- **What is needed**
Among the lines of the material, copy those that hold the string "stats".

### Stored data

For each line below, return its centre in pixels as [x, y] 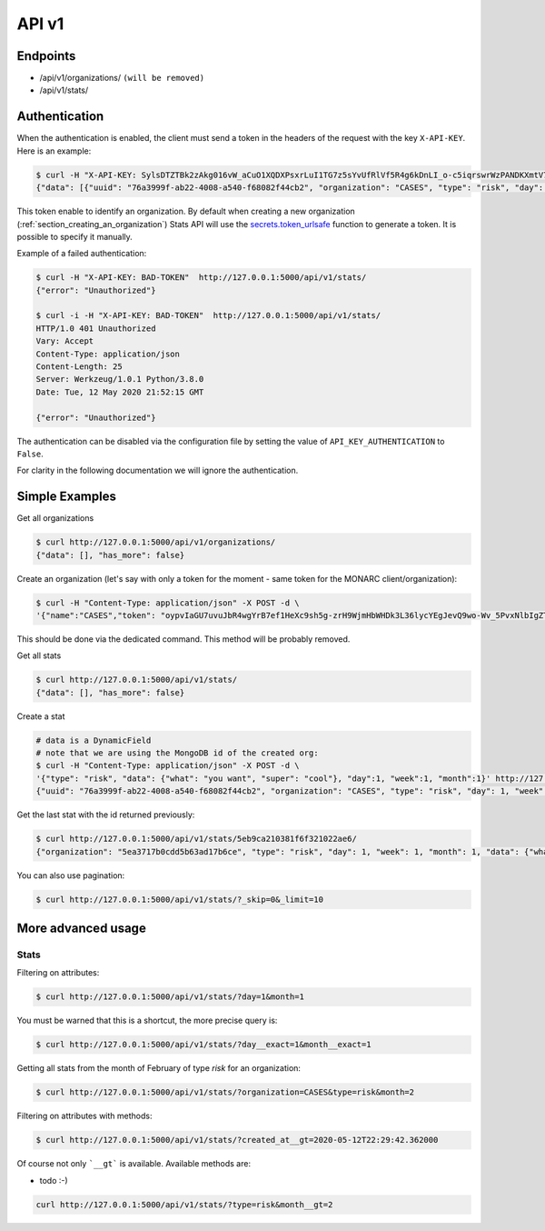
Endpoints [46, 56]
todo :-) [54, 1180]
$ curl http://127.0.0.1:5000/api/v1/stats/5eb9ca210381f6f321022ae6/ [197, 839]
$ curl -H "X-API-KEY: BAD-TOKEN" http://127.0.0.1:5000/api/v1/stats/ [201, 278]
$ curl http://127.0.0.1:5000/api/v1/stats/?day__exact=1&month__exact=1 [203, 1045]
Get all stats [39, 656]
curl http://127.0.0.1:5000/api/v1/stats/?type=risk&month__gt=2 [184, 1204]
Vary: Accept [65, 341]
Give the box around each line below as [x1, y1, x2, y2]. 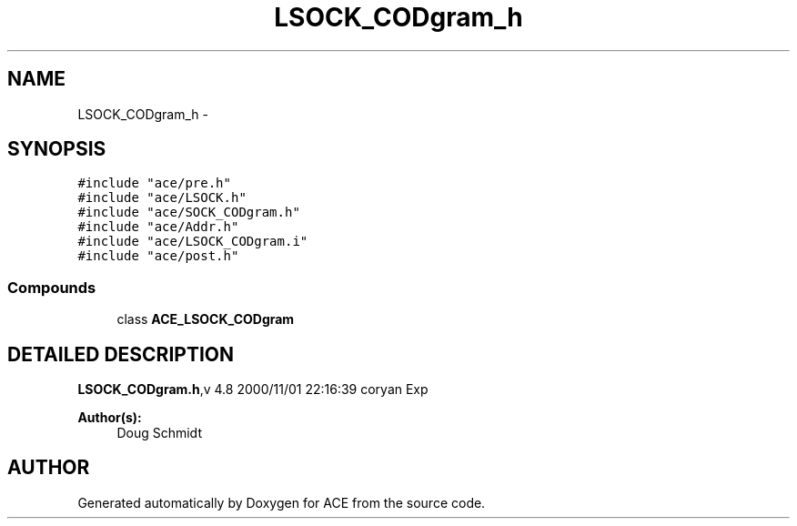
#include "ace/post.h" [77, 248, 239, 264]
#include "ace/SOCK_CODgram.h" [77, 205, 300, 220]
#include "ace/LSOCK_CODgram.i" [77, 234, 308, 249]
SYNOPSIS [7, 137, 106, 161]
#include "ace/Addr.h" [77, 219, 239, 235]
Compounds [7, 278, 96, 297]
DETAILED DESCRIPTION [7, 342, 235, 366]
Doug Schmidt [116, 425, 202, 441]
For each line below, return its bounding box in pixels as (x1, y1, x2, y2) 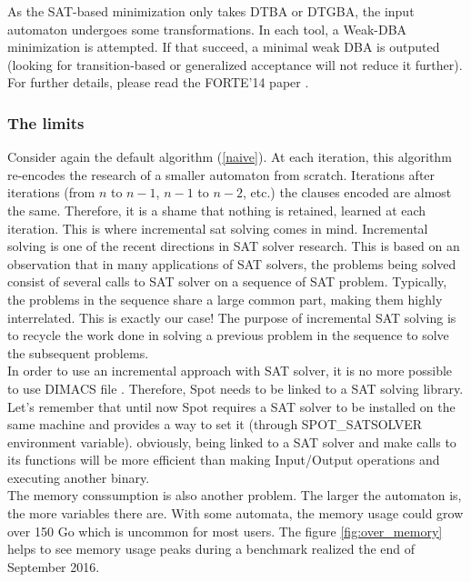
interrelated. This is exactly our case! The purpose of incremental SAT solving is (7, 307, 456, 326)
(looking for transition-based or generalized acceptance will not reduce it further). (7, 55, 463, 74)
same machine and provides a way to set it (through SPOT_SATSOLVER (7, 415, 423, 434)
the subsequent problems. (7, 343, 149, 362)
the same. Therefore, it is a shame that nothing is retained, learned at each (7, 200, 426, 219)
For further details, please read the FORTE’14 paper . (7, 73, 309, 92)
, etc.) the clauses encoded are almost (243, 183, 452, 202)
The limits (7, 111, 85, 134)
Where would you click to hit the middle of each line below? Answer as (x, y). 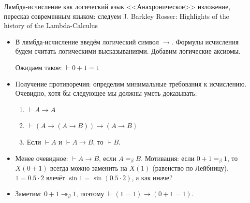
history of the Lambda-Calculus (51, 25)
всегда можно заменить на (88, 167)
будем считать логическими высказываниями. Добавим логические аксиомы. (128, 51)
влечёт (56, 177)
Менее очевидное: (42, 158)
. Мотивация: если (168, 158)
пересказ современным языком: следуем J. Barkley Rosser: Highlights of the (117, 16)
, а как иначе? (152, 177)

######

- **Answer to the problem**
$ curl http://127.0.0.1:5000/api/v1/stats/5eb9ca210381f6f321022ae6/ [197, 839]
$ curl -H "X-API-KEY: BAD-TOKEN" http://127.0.0.1:5000/api/v1/stats/ [201, 278]
$ curl http://127.0.0.1:5000/api/v1/stats/?day__exact=1&month__exact=1 [203, 1045]
Get all stats [39, 656]
curl http://127.0.0.1:5000/api/v1/stats/?type=risk&month__gt=2 [184, 1204]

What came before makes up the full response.